Omar Blunt reads a book from his ìLetís Readî book bag Wednesday at Family Nurturing Center in Medford. Mail Tribune / Julia Moore - Julia Moore

'Let's Read'

The little girl sporting a star-strewn purple fleece jacket clutches the straps on her light green book bag and grins up at Family Nurturing Center staffers herding her toward the waiting bus.

"My book bag is going on the bus-bus," Jordan chirrups.

She is one of many Jackson County children benefitting from a collaboration between the respite care nursery and the Medford library.

The research is clear: Reading aloud to children increases their language skills and chances of lifelong success, said Mary-Curtis Gramley, the Medford center's director.

Equally important is the bonding and attachment that occurs when a parent reads to his or her child, Gramley said.

"It is one of the easiest but most important things a parent can do for their child — to give them your complete attention," Gramley said.

The center helps children and their families recover from trauma caused by abuse and neglect. The book bag program, funded by Jackson County Library Services and Friends of the Medford Library, promotes early literacy skills and prepares a child for reading and writing in school.

"It's just a great collaboration," Gramley said. "Our children get to experience these new books. And enjoy this shared kind of experience."

The book bag project has 150 bags and 480 books (360 board books and 120 paperback books). Each sturdy, green, zippered "LET'S READ" bag has the child's name attached along with colorful tags depicting which books are inside, said Nancy Peterson, outreach coordinator for the library.

The time children spend turning pages and being read to teaches them to focus and to enjoy language through increasing their vocabulary, Peterson said.

"This is where they learn those little squiggles are letters, and they make sounds, and those different sounds make words," Peterson said. "They learn about rhyming and having fun with language while learning silly words."

Ducks on bikes or cats wearing hats or the misadventures of little white dogs — it doesn't really matter what the story line is, Peterson said.

The quiet reading time also provides a "jump off point" to talk about what's happening on the pages, provide teachable moments, or simply discover what's going on in little hearts and minds.

"It's a conversation starter," Peterson said.
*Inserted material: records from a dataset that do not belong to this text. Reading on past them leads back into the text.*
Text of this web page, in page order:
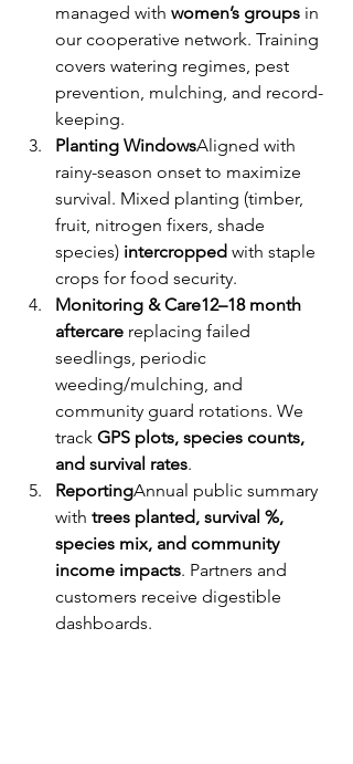
managed with women’s groups in
our cooperative network. Training
covers watering regimes, pest
prevention, mulching, and record-
keeping.
Planting WindowsAligned with
rainy-season onset to maximize
survival. Mixed planting (timber,
fruit, nitrogen fixers, shade
species) intercropped with staple
crops for food security.
Monitoring & Care12–18 month
aftercare replacing failed
seedlings, periodic
weeding/mulching, and
community guard rotations. We
track GPS plots, species counts,
and survival rates.
ReportingAnnual public summary
with trees planted, survival %,
species mix, and community
income impacts. Partners and
customers receive digestible
dashboards.
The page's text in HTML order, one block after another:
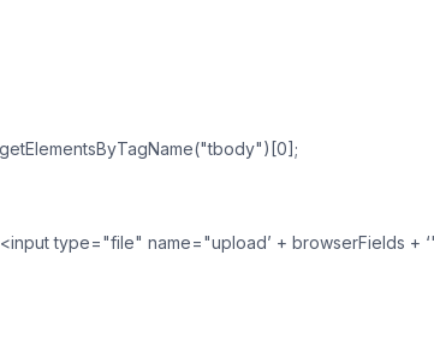
type="file" name="upload’ + browserFields +
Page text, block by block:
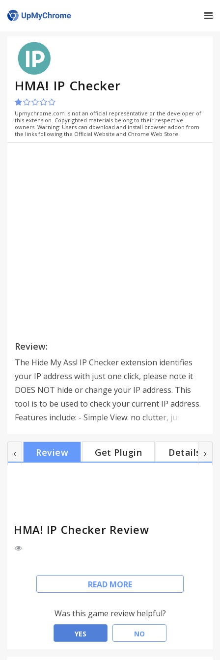
HMA! IP Checker
Upmychrome.com is not an official representative or the developer of
this extension. Copyrighted materials belong to their respective
owners. Warning: Users can download and install browser addon from
the links following the Official Website and Chrome Web Store.
Review:
The Hide My Ass! IP Checker extension identifies
your IP address with just one click, please note it
DOES NOT hide or change your IP address. This
tool is to be used to check your current IP address.
Features include: - Simple View: no clutter, just your
Country, latitude, longitude - and location shown
on Google Maps. - Log and Alert: log your IP
Review Get Plugin Details
HMA! IP Checker Review
The Hide My Ass! IP Checker extension identifies
your IP address with just one click, please note it
tool is to be used to check your current IP address.
Features include:
- Simple View: no clutter, just your IP address!
READ MORE
Was this game review helpful?
YES NO
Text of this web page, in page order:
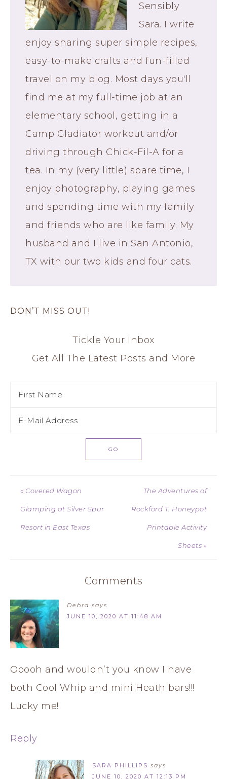
Sensibly
Sara. I write
enjoy sharing super simple recipes,
easy-to-make crafts and fun-filled
travel on my blog. Most days you'll
find me at my full-time job at an
elementary school, getting in a
Camp Gladiator workout and/or
driving through Chick-Fil-A for a
tea. In my (very little) spare time, I
enjoy photography, playing games
and spending time with my family
and friends who are like family. My
husband and I live in San Antonio,
TX with our two kids and four cats.
DON’T MISS OUT!
Tickle Your Inbox
Get All The Latest Posts and More
« Covered Wagon
Glamping at Silver Spur
Resort in East Texas
The Adventures of
Rockford T. Honeypot
Printable Activity
Sheets »
Comments
Debra says
JUNE 10, 2020 AT 11:48 AM
Ooooh and wouldn’t you know I have
both Cool Whip and mini Heath bars!!!
Lucky me!
Reply
SARA PHILLIPS says
JUNE 10, 2020 AT 12:13 PM
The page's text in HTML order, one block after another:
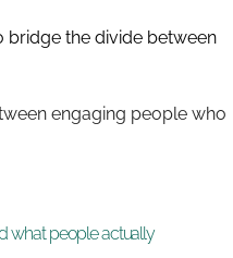
bridge the divide between
engaging people who
what people actually

It doesn't even matter if the really little ones decide to give the book a taste test, Peterson said.

"Board books are sturdy and stiff. This allows for the little guys to chew on them or drop them without too much damage," she said.

The bags go out to the child's home on Wednesday or Thursday. And they come back the following Monday or Tuesday, said Gramley.

"Some of the children are so excited, they read and bring back the books the next day," said Gramley.

This latest collaboration with the Family Nurturing Center is part of the county libraries' literacy efforts. There are story-time hours offered at each of the 15 branch libraries as well as a second outreach book-sharing program that provides up to 40 books at a time to qualified childcare centers, Peterson said.

Volunteers are needed to deliver books or become storytellers, she said. Donations to the libraries themselves or their Friends organizations are also welcome, Peterson added.

"Because of donations, no county funds have been used for bags or for books," Peterson said.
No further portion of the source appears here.